In defiant confirmation of my sudden change in status, I walk boldly over to flush the toilet, run the taps in the basin then wait for a few minutes before sliding back the bolt and walking purposefully out of my hiding place. There is nobody left in the flat; the cleaner has disappeared as quickly as she came – and without catching sight of me. My position remains uncompromised; there is no witness to my clandestine activities.
I sit on the bed and try to quiet my trembling nerves. Of course there had to be a cleaner; Martin would hardly have done it himself and couldn’t afford to let his wife even know he had this place.
My sin turns from despair to presumption.
Now that I have managed to concentrate on my breathing for a few seconds, I feel myself becoming calm, almost relaxed.
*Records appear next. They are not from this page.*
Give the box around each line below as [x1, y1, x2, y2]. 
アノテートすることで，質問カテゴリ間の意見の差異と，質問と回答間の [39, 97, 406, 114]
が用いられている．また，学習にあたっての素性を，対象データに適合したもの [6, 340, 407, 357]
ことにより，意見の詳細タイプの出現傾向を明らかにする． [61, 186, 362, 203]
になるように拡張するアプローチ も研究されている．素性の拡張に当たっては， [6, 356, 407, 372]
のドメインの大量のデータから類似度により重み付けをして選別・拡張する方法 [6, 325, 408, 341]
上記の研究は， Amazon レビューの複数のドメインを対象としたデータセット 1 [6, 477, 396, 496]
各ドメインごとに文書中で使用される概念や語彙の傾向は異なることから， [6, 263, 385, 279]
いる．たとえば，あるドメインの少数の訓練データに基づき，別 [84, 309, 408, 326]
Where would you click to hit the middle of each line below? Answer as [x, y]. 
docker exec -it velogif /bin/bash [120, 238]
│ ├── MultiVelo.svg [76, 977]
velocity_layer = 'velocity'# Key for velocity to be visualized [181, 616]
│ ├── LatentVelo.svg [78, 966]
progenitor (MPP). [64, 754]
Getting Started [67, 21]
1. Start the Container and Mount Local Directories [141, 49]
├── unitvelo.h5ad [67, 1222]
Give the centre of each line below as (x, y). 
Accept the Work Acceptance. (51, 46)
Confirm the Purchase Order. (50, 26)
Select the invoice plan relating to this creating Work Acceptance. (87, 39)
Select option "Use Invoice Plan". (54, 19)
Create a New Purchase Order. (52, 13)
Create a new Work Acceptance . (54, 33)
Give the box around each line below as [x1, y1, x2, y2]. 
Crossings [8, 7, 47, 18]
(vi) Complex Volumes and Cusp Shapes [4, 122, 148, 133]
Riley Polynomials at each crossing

The crisis is over; I have been spooked by a cleaning lady, no harm done, no need to panic. In fact, I handled it perfectly, if I ignore the emotional aspects.
I stand up and retrieve the bag of dildos. A sudden fear grips me as I realise my handbag is missing. I left it on the bedside table when I was emptying the drawers and now it’s gone.
****
Back at the office, having dumped the sex toys in a public refuse bin, I search through my handbag desperately trying to discover if anything is missing. I discovered it lying beside the bed, contents spilled onto the floor. There’s a distinct possibility that it had fallen that way but I’m worried that it has been rifled through. Thank God my purse appears untouched. I know exactly how little money was in it and it’s all there.
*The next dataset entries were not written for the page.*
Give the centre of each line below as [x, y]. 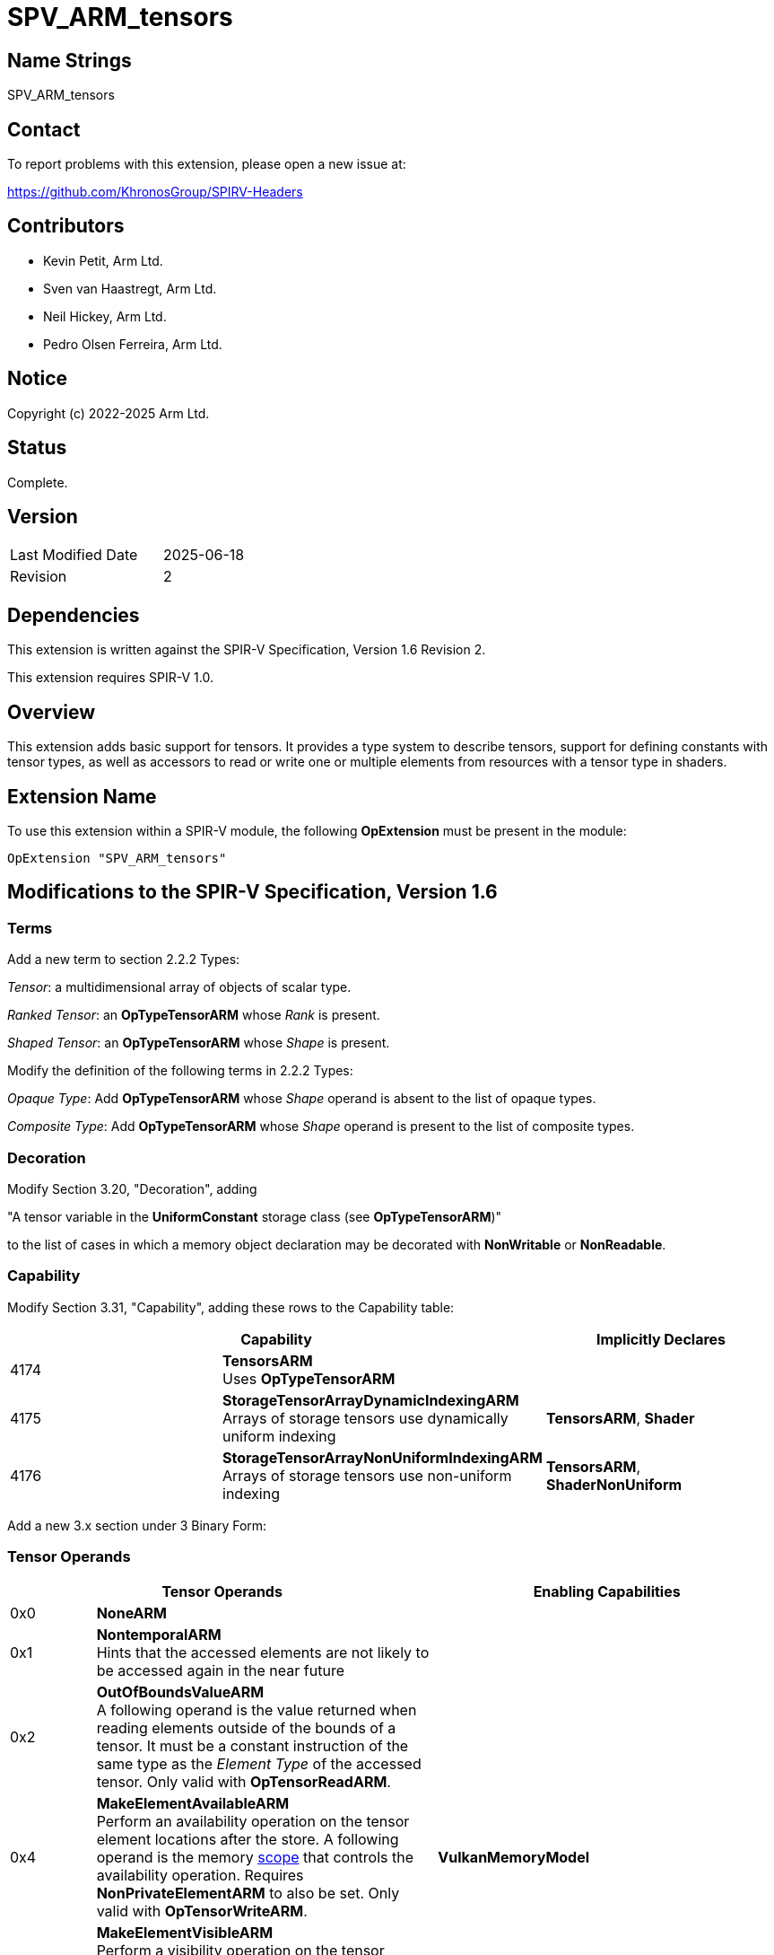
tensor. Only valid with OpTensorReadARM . [244, 1782]
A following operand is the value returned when [257, 1710]
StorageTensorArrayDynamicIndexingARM [371, 1400]
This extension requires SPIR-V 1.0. [110, 678]
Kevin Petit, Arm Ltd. [103, 260]
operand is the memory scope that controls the [255, 1858]
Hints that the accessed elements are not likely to [263, 1653]
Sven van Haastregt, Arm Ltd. [130, 288]
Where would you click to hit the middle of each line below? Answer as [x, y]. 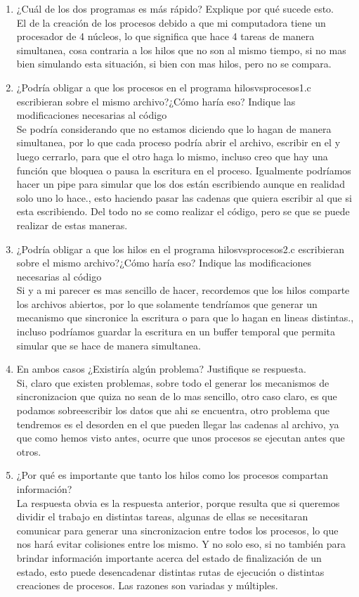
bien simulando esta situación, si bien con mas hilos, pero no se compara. [174, 64]
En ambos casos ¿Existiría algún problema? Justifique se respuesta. [161, 369]
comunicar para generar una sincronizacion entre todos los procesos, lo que [177, 530]
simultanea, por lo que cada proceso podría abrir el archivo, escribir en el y [178, 142]
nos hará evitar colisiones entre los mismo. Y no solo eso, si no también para [181, 544]
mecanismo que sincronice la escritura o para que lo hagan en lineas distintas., [185, 317]
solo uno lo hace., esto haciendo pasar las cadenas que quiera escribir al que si [184, 197]
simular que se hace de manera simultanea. [109, 345]
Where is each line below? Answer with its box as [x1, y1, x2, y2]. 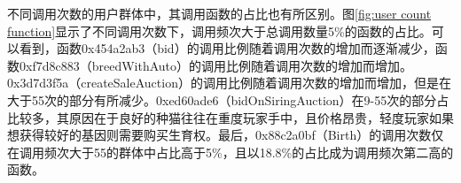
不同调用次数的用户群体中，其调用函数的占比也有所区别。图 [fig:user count [7, 4, 432, 22]
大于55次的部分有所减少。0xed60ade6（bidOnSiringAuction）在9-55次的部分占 [7, 90, 449, 109]
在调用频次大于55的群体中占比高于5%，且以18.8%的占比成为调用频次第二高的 [7, 142, 454, 161]
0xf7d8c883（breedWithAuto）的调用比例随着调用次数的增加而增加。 [19, 56, 413, 74]
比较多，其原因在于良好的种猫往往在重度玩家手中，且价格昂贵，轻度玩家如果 [7, 108, 454, 126]
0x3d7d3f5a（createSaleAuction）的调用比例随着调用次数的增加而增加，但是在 [7, 73, 451, 92]
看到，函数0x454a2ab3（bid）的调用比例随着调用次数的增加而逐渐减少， [19, 39, 435, 57]
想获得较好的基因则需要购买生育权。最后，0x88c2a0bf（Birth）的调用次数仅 [7, 126, 444, 144]
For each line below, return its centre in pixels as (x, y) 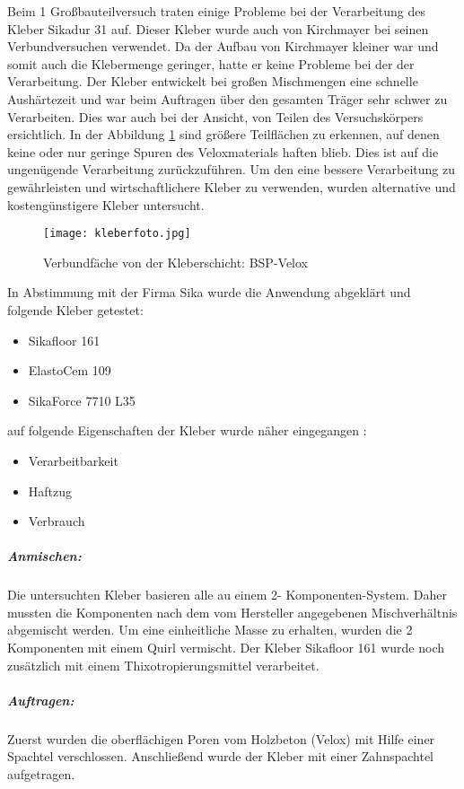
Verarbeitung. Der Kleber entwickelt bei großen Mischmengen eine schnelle (213, 81)
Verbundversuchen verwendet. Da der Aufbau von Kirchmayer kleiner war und (223, 46)
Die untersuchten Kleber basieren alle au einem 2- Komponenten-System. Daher (227, 595)
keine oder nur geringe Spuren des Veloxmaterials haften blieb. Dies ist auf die (223, 151)
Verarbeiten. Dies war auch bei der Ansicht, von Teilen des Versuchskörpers (215, 116)
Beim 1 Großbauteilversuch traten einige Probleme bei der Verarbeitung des (217, 11)
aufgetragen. (41, 774)
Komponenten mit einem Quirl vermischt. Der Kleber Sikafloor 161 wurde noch (226, 648)
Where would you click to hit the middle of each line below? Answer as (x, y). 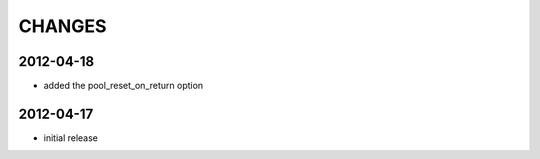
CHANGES (62, 26)
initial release (71, 137)
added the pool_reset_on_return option (123, 86)
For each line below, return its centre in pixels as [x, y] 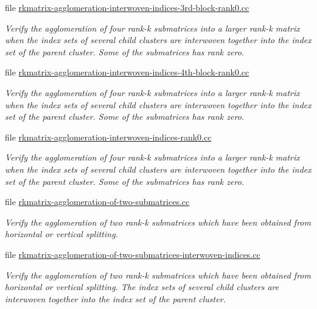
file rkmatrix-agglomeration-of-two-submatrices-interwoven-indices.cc [133, 254]
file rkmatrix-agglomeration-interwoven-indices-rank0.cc [108, 137]
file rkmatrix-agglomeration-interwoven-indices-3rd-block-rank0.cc [127, 7]
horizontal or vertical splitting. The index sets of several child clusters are [142, 287]
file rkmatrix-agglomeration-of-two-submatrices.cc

Nothing appears to be missing but I can’t shake off my feeling of deep unease. Perhaps I’m reacting to the close shave, the near disaster of discovery. I look at my hands and they’re steady enough but my energy is diffuse and unfocused. I feel I need a stiff drink, just to steady my nerves. A couple of large gin and tonics should do the job, but I have no time left to slip out to the pub. Although I have drunk very little since I became pregnant with Toby my body still feels the buzz of excitement, the euphoric anticipation of leaving all my worries behind for a few hours and slipping into alcoholic oblivion.
A dangerous alternative pricks my brain into a momentary ecstasy as it remembers the chill nasal bite and re-lives the subsequent blossoming of clarity and freedom. There is a man one floor down who works in Corporate Finance who would sell me a line, but my heart and mind sink into despair as I recall my previous state of dependence. If I start using again to make me feel better, Toby will certainly suffer badly and I’m not going to let that happen.
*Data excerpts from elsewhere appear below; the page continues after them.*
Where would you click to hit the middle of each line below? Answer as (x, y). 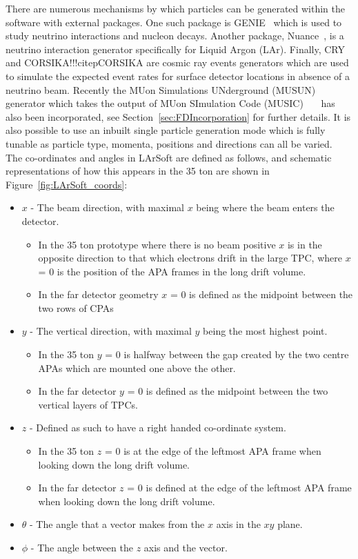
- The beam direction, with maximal (107, 207)
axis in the (238, 524)
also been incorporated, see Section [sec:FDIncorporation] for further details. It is (178, 116)
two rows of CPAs (76, 307)
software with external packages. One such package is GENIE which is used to (174, 22)
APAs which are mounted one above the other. (137, 367)
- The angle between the (82, 547)
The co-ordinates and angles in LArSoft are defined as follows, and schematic (169, 157)
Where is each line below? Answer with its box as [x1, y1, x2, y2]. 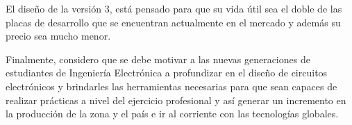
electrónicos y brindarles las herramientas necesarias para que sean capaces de [6, 78, 337, 93]
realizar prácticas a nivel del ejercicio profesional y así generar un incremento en [6, 92, 346, 107]
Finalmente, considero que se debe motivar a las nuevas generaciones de [6, 51, 310, 66]
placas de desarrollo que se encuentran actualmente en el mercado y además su [6, 15, 341, 29]
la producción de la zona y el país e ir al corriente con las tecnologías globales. [6, 106, 339, 121]
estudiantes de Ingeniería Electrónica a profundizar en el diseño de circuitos [6, 65, 328, 80]
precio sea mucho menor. [6, 28, 111, 43]
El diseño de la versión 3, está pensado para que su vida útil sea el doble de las [6, 1, 342, 15]
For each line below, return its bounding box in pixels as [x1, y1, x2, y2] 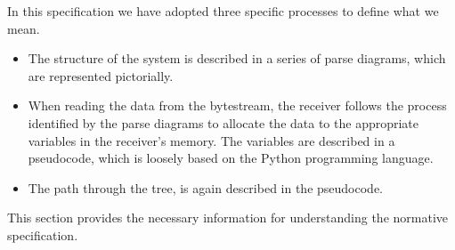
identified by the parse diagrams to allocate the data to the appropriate [28, 113, 419, 132]
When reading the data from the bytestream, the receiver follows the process [28, 96, 447, 115]
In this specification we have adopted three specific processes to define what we [7, 2, 439, 20]
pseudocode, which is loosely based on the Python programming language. [28, 149, 434, 167]
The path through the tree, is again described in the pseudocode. [28, 178, 383, 197]
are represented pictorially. [28, 66, 174, 85]
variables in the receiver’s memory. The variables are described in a [28, 131, 395, 149]
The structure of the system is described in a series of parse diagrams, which [28, 49, 446, 68]

I open up the first of the files that Paul considers himself too busy to deal with and begin a painstaking examination of a badly deficient set of cash-flow figures. It’s good that I’m hard at work as the faint smell of bad breath heralds Paul’s looming presence at my shoulder.
‘How are you getting on?’ he enquires, taking the opportunity to peer down at my breasts.
I turn slightly away from his whiff to reply. ‘A couple more days should bottom it, though I do have a lot of other stuff piling up.’
‘This is all needed really urgently, Jenny.’
‘What about Martin?’ I ask bravely. ‘Any news? And has he left any notes on this job that might speed things up?’
‘No news, nothing at all, at least nobody’s told me anything. As for notes, he must have used his laptop for everything; they must all be on his local drive. There’s no work of his at all on the server.’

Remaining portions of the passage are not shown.